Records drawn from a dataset
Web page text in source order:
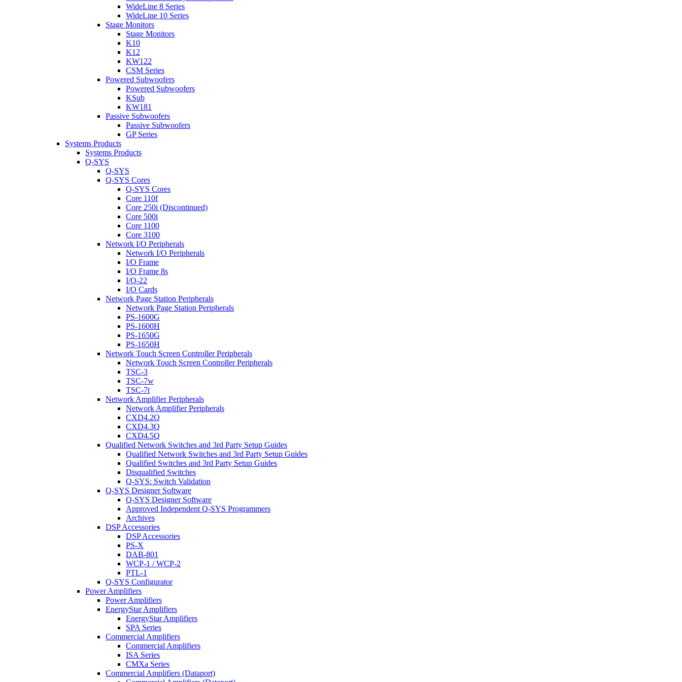
WideLine 8 Series
WideLine 10 Series
Stage Monitors
Stage Monitors
K10
K12
KW122
CSM Series
Powered Subwoofers
Powered Subwoofers
KSub
KW181
Passive Subwoofers
Passive Subwoofers
GP Series
Systems Products
Systems Products
Q-SYS
Q-SYS
Q-SYS Cores
Q-SYS Cores
Core 110f
Core 250i (Discontinued)
Core 500i
Core 1100
Core 3100
Network I/O Peripherals
Network I/O Peripherals
I/O Frame
I/O Frame 8s
I/O-22
I/O Cards
Network Page Station Peripherals
Network Page Station Peripherals
PS-1600G
PS-1600H
PS-1650G
PS-1650H
Network Touch Screen Controller Peripherals
Network Touch Screen Controller Peripherals
TSC-3
TSC-7w
TSC-7t
Network Amplifier Peripherals
Network Amplifier Peripherals
CXD4.2Q
CXD4.3Q
CXD4.5Q
Qualified Network Switches and 3rd Party Setup Guides
Qualified Network Switches and 3rd Party Setup Guides
Qualified Switches and 3rd Party Setup Guides
Disqualified Switches
Q-SYS: Switch Validation
Q-SYS Designer Software
Q-SYS Designer Software
Approved Independent Q-SYS Programmers
Archives
DSP Accessories
DSP Accessories
PS-X
DAB-801
WCP-1 / WCP-2
PTL-1
Q-SYS Configurator
Power Amplifiers
Power Amplifiers
EnergyStar Amplifiers
EnergyStar Amplifiers
SPA Series
Commercial Amplifiers
Commercial Amplifiers
ISA Series
CMXa Series
Commercial Amplifiers (Dataport)
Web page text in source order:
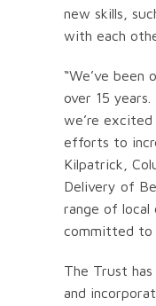
new skills,
with each
“We’ve
over 15
we’re
efforts to
Kilpatrick,
Delivery of
range of local
committed to
The Trust
and
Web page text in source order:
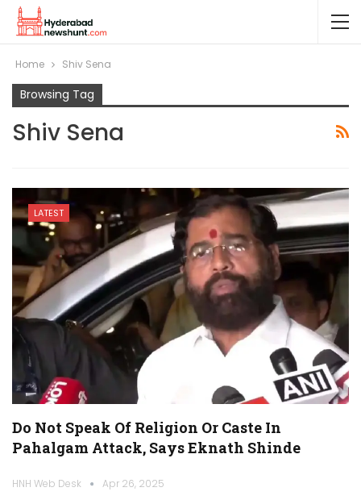
Home Shiv Sena
Browsing Tag
Shiv Sena
LATEST
Do Not Speak Of Religion Or Caste In
Pahalgam Attack, Says Eknath Shinde
HNH Web Desk Apr 26, 2025
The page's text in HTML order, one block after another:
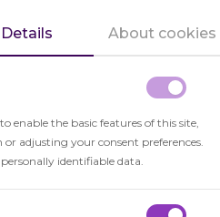
Details About cookies
enable the basic features of this site,
adjusting your consent preferences.
identifiable data.
Adobe Learning
deep insights into
and engagement.
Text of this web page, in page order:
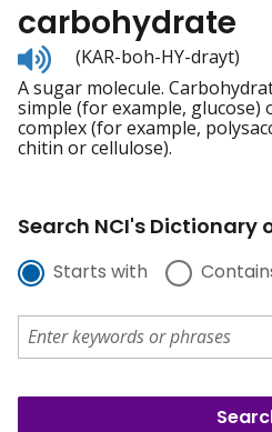
carbohydrate
Listen
to
pronunciation
(KAR-boh-HY-drayt)
A sugar molecule.
simple (for example, glucose)
complex (for example,
chitin or cellulose).
Search NCI's Dictionary
Starts with
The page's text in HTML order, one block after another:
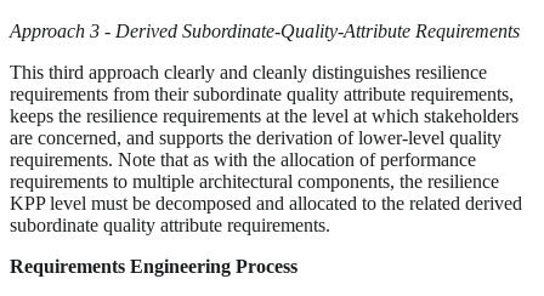
Approach 3 - Derived Subordinate-Quality-Attribute Requirements
This third approach clearly and cleanly distinguishes resilience
requirements from their subordinate quality attribute requirements,
keeps the resilience requirements at the level at which stakeholders
are concerned, and supports the derivation of lower-level quality
requirements. Note that as with the allocation of performance
requirements to multiple architectural components, the resilience
KPP level must be decomposed and allocated to the related derived
subordinate quality attribute requirements.
Requirements Engineering Process
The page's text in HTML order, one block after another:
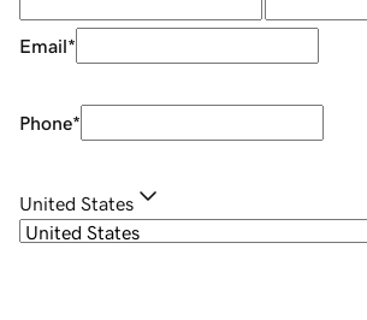
Email*
Phone*
United States
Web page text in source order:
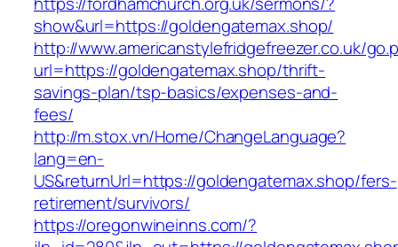
show&url=https://goldengatemax.shop/
http://www.americanstylefridgefreezer.co.uk/
url=https://goldengatemax.shop/thrift-
savings-plan/tsp-basics/expenses-and-
fees/
http://m.stox.vn/Home/ChangeLanguage?
lang=en-
US&returnUrl=https://goldengatemax.shop/fers-
retirement/survivors/
https://oregonwineinns.com/?
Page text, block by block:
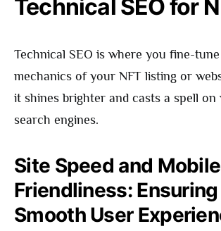
Technical SEO for
Technical SEO is where you fine-
mechanics of your NFT listing or
it shines brighter and casts a spell on
search engines.
Site Speed and
Friendliness: Ensuring
Smooth User
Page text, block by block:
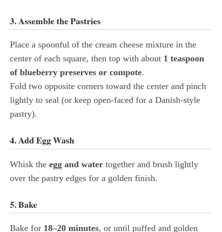
3. Assemble the Pastries
Place a spoonful of the cream cheese mixture in the
center of each square, then top with about 1 teaspoon
of blueberry preserves or compote.
Fold two opposite corners toward the center and pinch
lightly to seal (or keep open-faced for a Danish-style
pastry).
4. Add Egg Wash
Whisk the egg and water together and brush lightly
over the pastry edges for a golden finish.
5. Bake
Bake for 18–20 minutes, or until puffed and golden
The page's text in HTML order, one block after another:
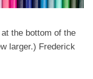
the bottom of the
larger.) Frederick
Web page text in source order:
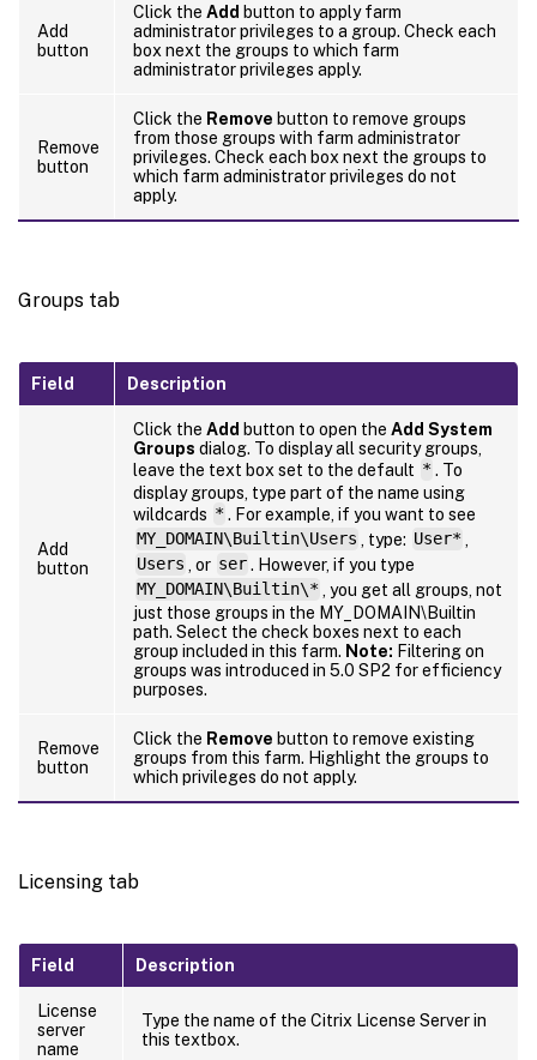
Add
button
Click the Add button to apply farm
administrator privileges to a group. Check each
box next the groups to which farm
administrator privileges apply.
Remove
button
Click the Remove button to remove groups
from those groups with farm administrator
privileges. Check each box next the groups to
which farm administrator privileges do not
apply.
Groups tab
Field Description
Add
button
Click the Add button to open the Add System
Groups dialog. To display all security groups,
leave the text box set to the default * . To
display groups, type part of the name using
wildcards * . For example, if you want to see
MY_DOMAIN\Builtin\Users
, type: User*
Users
, or ser. However, if you type
MY_DOMAIN\Builtin\*
, you get all groups, not
just those groups in the MY_DOMAIN\Builtin
path. Select the check boxes next to each
group included in this farm. Note: Filtering on
groups was introduced in 5.0 SP2 for efficiency
purposes.
Remove
button
Click the Remove button to remove existing
groups from this farm. Highlight the groups to
which privileges do not apply.
Licensing tab
Field Description
License
server
name
Type the name of the Citrix License Server in
this textbox.
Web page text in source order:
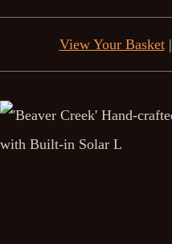
View Your Basket|
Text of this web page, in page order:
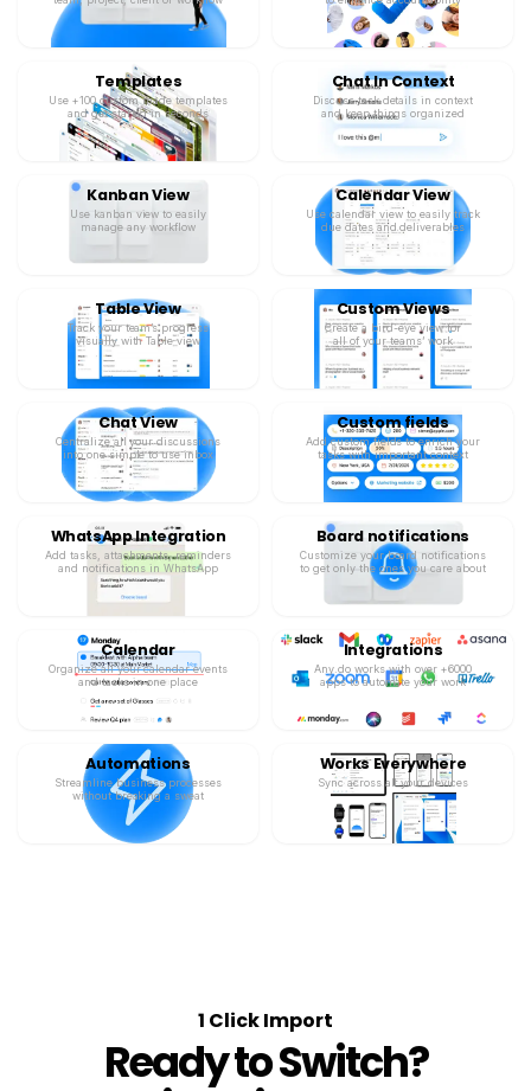
Templates
Use +100 custom made templates
and get started in seconds
Chat In Context
Discuss task details in context
and keep things organized
Kanban View
Use kanban view to easily
manage any workflow
Calendar View
Use calendar view to easily track
due dates and deliverables
Table View
Track your team’s progress
visually with Table view
Custom Views
Create a bird-eye view for
all of your teams’ work
Chat View
Centralize all your discussions
into one simple to use inbox
Custom fields
Add custom fields to enrich your
tasks with important context
WhatsApp Integration
Add tasks, attachments, reminders
and notifications in WhatsApp
Board notifications
Customize your board notifications
to get only the ones you care about
Calendar
Organize all your calendar events
and tasks in one place
Integrations
Any.do works with over +6000
apps to automate your work
Automations
Streamline business processes
without breaking a sweat
Works Everywhere
Sync across all your devices
1 Click Import
Ready to Switch?
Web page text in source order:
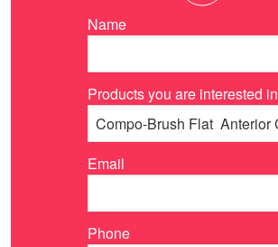
Name
Products you are interested in
Email
Phone
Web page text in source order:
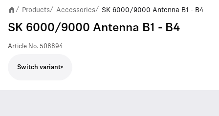
/ Products/ Accessories/ SK 6000/9000 Antenna B1 - B4
SK 6000/9000 Antenna B1 - B4
Article No. 508894
Switch variant
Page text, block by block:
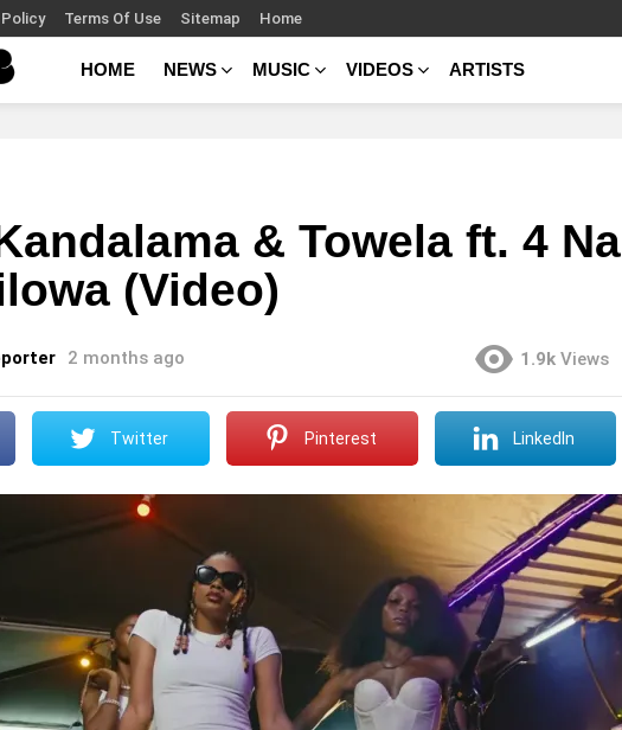
Terms Of Use Sitemap Home
HOME NEWS MUSIC VIDEOS ARTISTS
& Towela ft. 4 Na
(Video)
2 months ago 1.9k Views
Twitter Pinterest LinkedIn
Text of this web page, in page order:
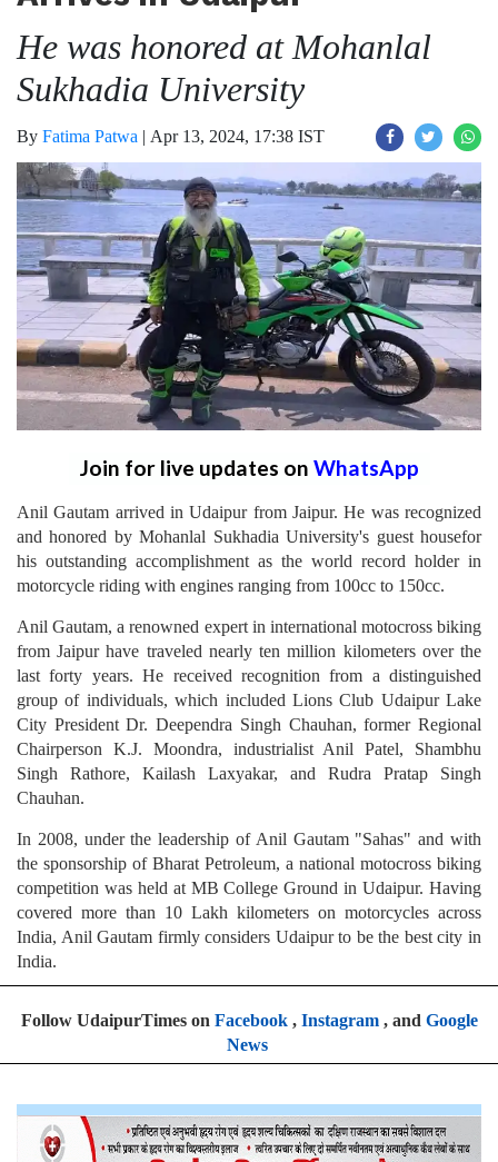
He was honored at Mohanlal
Sukhadia University
By Fatima Patwa | Apr 13, 2024, 17:38 IST
Join for live updates on WhatsApp
Anil Gautam arrived in Udaipur from Jaipur. He was recognized
and honored by Mohanlal Sukhadia University's guest housefor
his outstanding accomplishment as the world record holder in
motorcycle riding with engines ranging from 100cc to 150cc.
Anil Gautam, a renowned expert in international motocross biking
from Jaipur have traveled nearly ten million kilometers over the
last forty years. He received recognition from a distinguished
group of individuals, which included Lions Club Udaipur Lake
City President Dr. Deependra Singh Chauhan, former Regional
Chairperson K.J. Moondra, industrialist Anil Patel, Shambhu
Singh Rathore, Kailash Laxyakar, and Rudra Pratap Singh
Chauhan.
In 2008, under the leadership of Anil Gautam "Sahas" and with
the sponsorship of Bharat Petroleum, a national motocross biking
competition was held at MB College Ground in Udaipur. Having
covered more than 10 Lakh kilometers on motorcycles across
India, Anil Gautam firmly considers Udaipur to be the best city in
India.
Follow UdaipurTimes on Facebook, Instagram, and Google
News

» PROBLEM STATEMENT:
Copy out every entry above, character for character, excluding pictures.

» WRITTEN ANSWER:
Web page text in source order:
WideLine 8 Series
WideLine 10 Series
Stage Monitors
Stage Monitors
K10
K12
KW122
CSM Series
Powered Subwoofers
Powered Subwoofers
KSub
KW181
Passive Subwoofers
Passive Subwoofers
GP Series
Systems Products
Systems Products
Q-SYS
Q-SYS
Q-SYS Cores
Q-SYS Cores
Core 110f
Core 250i (Discontinued)
Core 500i
Core 1100
Core 3100
Network I/O Peripherals
Network I/O Peripherals
I/O Frame
I/O Frame 8s
I/O-22
I/O Cards
Network Page Station Peripherals
Network Page Station Peripherals
PS-1600G
PS-1600H
PS-1650G
PS-1650H
Network Touch Screen Controller Peripherals
Network Touch Screen Controller Peripherals
TSC-3
TSC-7w
TSC-7t
Network Amplifier Peripherals
Network Amplifier Peripherals
CXD4.2Q
CXD4.3Q
CXD4.5Q
Qualified Network Switches and 3rd Party Setup Guides
Qualified Network Switches and 3rd Party Setup Guides
Qualified Switches and 3rd Party Setup Guides
Disqualified Switches
Q-SYS: Switch Validation
Q-SYS Designer Software
Q-SYS Designer Software
Approved Independent Q-SYS Programmers
Archives
DSP Accessories
DSP Accessories
PS-X
DAB-801
WCP-1 / WCP-2
PTL-1
Q-SYS Configurator
Power Amplifiers
Power Amplifiers
EnergyStar Amplifiers
EnergyStar Amplifiers
SPA Series
Commercial Amplifiers
Commercial Amplifiers
ISA Series
CMXa Series
Commercial Amplifiers (Dataport)
Web page text in source order:
new skills,
with each
“We’ve
over 15
we’re
efforts to
Kilpatrick,
Delivery of
range of local
committed to
The Trust
and
Web page text in source order:
Home Shiv Sena
Browsing Tag
Shiv Sena
LATEST
Do Not Speak Of Religion Or Caste In
Pahalgam Attack, Says Eknath Shinde
HNH Web Desk Apr 26, 2025
The page's text in HTML order, one block after another:
Details About cookies
enable the basic features of this site,
adjusting your consent preferences.
identifiable data.
Adobe Learning
deep insights into
and engagement.
Text of this web page, in page order:
carbohydrate
Listen
to
pronunciation
(KAR-boh-HY-drayt)
A sugar molecule.
simple (for example, glucose)
complex (for example,
chitin or cellulose).
Search NCI's Dictionary
Starts with
The page's text in HTML order, one block after another:
Approach 3 - Derived Subordinate-Quality-Attribute Requirements
This third approach clearly and cleanly distinguishes resilience
requirements from their subordinate quality attribute requirements,
keeps the resilience requirements at the level at which stakeholders
are concerned, and supports the derivation of lower-level quality
requirements. Note that as with the allocation of performance
requirements to multiple architectural components, the resilience
KPP level must be decomposed and allocated to the related derived
subordinate quality attribute requirements.
Requirements Engineering Process
The page's text in HTML order, one block after another:
Email*
Phone*
United States
Web page text in source order:
show&url=https://goldengatemax.shop/
http://www.americanstylefridgefreezer.co.uk/
url=https://goldengatemax.shop/thrift-
savings-plan/tsp-basics/expenses-and-
fees/
http://m.stox.vn/Home/ChangeLanguage?
lang=en-
US&returnUrl=https://goldengatemax.shop/fers-
retirement/survivors/
https://oregonwineinns.com/?
Page text, block by block:
Technical SEO for
Technical SEO is where you fine-
mechanics of your NFT listing or
it shines brighter and casts a spell on
search engines.
Site Speed and
Friendliness: Ensuring
Smooth User
Page text, block by block:
3. Assemble the Pastries
Place a spoonful of the cream cheese mixture in the
center of each square, then top with about 1 teaspoon
of blueberry preserves or compote.
Fold two opposite corners toward the center and pinch
lightly to seal (or keep open-faced for a Danish-style
pastry).
4. Add Egg Wash
Whisk the egg and water together and brush lightly
over the pastry edges for a golden finish.
5. Bake
Bake for 18–20 minutes, or until puffed and golden
The page's text in HTML order, one block after another:
the bottom of the
larger.) Frederick
Web page text in source order:
Add
button
Click the Add button to apply farm
administrator privileges to a group. Check each
box next the groups to which farm
administrator privileges apply.
Remove
button
Click the Remove button to remove groups
from those groups with farm administrator
privileges. Check each box next the groups to
which farm administrator privileges do not
apply.
Groups tab
Field Description
Add
button
Click the Add button to open the Add System
Groups dialog. To display all security groups,
leave the text box set to the default * . To
display groups, type part of the name using
wildcards * . For example, if you want to see
MY_DOMAIN\Builtin\Users
, type: User*
Users
, or ser. However, if you type
MY_DOMAIN\Builtin\*
, you get all groups, not
just those groups in the MY_DOMAIN\Builtin
path. Select the check boxes next to each
group included in this farm. Note: Filtering on
groups was introduced in 5.0 SP2 for efficiency
purposes.
Remove
button
Click the Remove button to remove existing
groups from this farm. Highlight the groups to
which privileges do not apply.
Licensing tab
Field Description
License
server
name
Type the name of the Citrix License Server in
this textbox.
Web page text in source order:
View Your Basket|
Text of this web page, in page order:
Templates
Use +100 custom made templates
and get started in seconds
Chat In Context
Discuss task details in context
and keep things organized
Kanban View
Use kanban view to easily
manage any workflow
Calendar View
Use calendar view to easily track
due dates and deliverables
Table View
Track your team’s progress
visually with Table view
Custom Views
Create a bird-eye view for
all of your teams’ work
Chat View
Centralize all your discussions
into one simple to use inbox
Custom fields
Add custom fields to enrich your
tasks with important context
WhatsApp Integration
Add tasks, attachments, reminders
and notifications in WhatsApp
Board notifications
Customize your board notifications
to get only the ones you care about
Calendar
Organize all your calendar events
and tasks in one place
Integrations
Any.do works with over +6000
apps to automate your work
Automations
Streamline business processes
without breaking a sweat
Works Everywhere
Sync across all your devices
1 Click Import
Ready to Switch?
Web page text in source order:
Name
Products you are interested in
Email
Phone
Web page text in source order:
/ Products/ Accessories/ SK 6000/9000 Antenna B1 - B4
SK 6000/9000 Antenna B1 - B4
Article No. 508894
Switch variant
Page text, block by block:
Terms Of Use Sitemap Home
HOME NEWS MUSIC VIDEOS ARTISTS
& Towela ft. 4 Na
(Video)
2 months ago 1.9k Views
Twitter Pinterest LinkedIn
Text of this web page, in page order:
He was honored at Mohanlal
Sukhadia University
By Fatima Patwa | Apr 13, 2024, 17:38 IST
Join for live updates on WhatsApp
Anil Gautam arrived in Udaipur from Jaipur. He was recognized
and honored by Mohanlal Sukhadia University's guest housefor
his outstanding accomplishment as the world record holder in
motorcycle riding with engines ranging from 100cc to 150cc.
Anil Gautam, a renowned expert in international motocross biking
from Jaipur have traveled nearly ten million kilometers over the
last forty years. He received recognition from a distinguished
group of individuals, which included Lions Club Udaipur Lake
City President Dr. Deependra Singh Chauhan, former Regional
Chairperson K.J. Moondra, industrialist Anil Patel, Shambhu
Singh Rathore, Kailash Laxyakar, and Rudra Pratap Singh
Chauhan.
In 2008, under the leadership of Anil Gautam "Sahas" and with
the sponsorship of Bharat Petroleum, a national motocross biking
competition was held at MB College Ground in Udaipur. Having
covered more than 10 Lakh kilometers on motorcycles across
India, Anil Gautam firmly considers Udaipur to be the best city in
India.
Follow UdaipurTimes on Facebook, Instagram, and Google
News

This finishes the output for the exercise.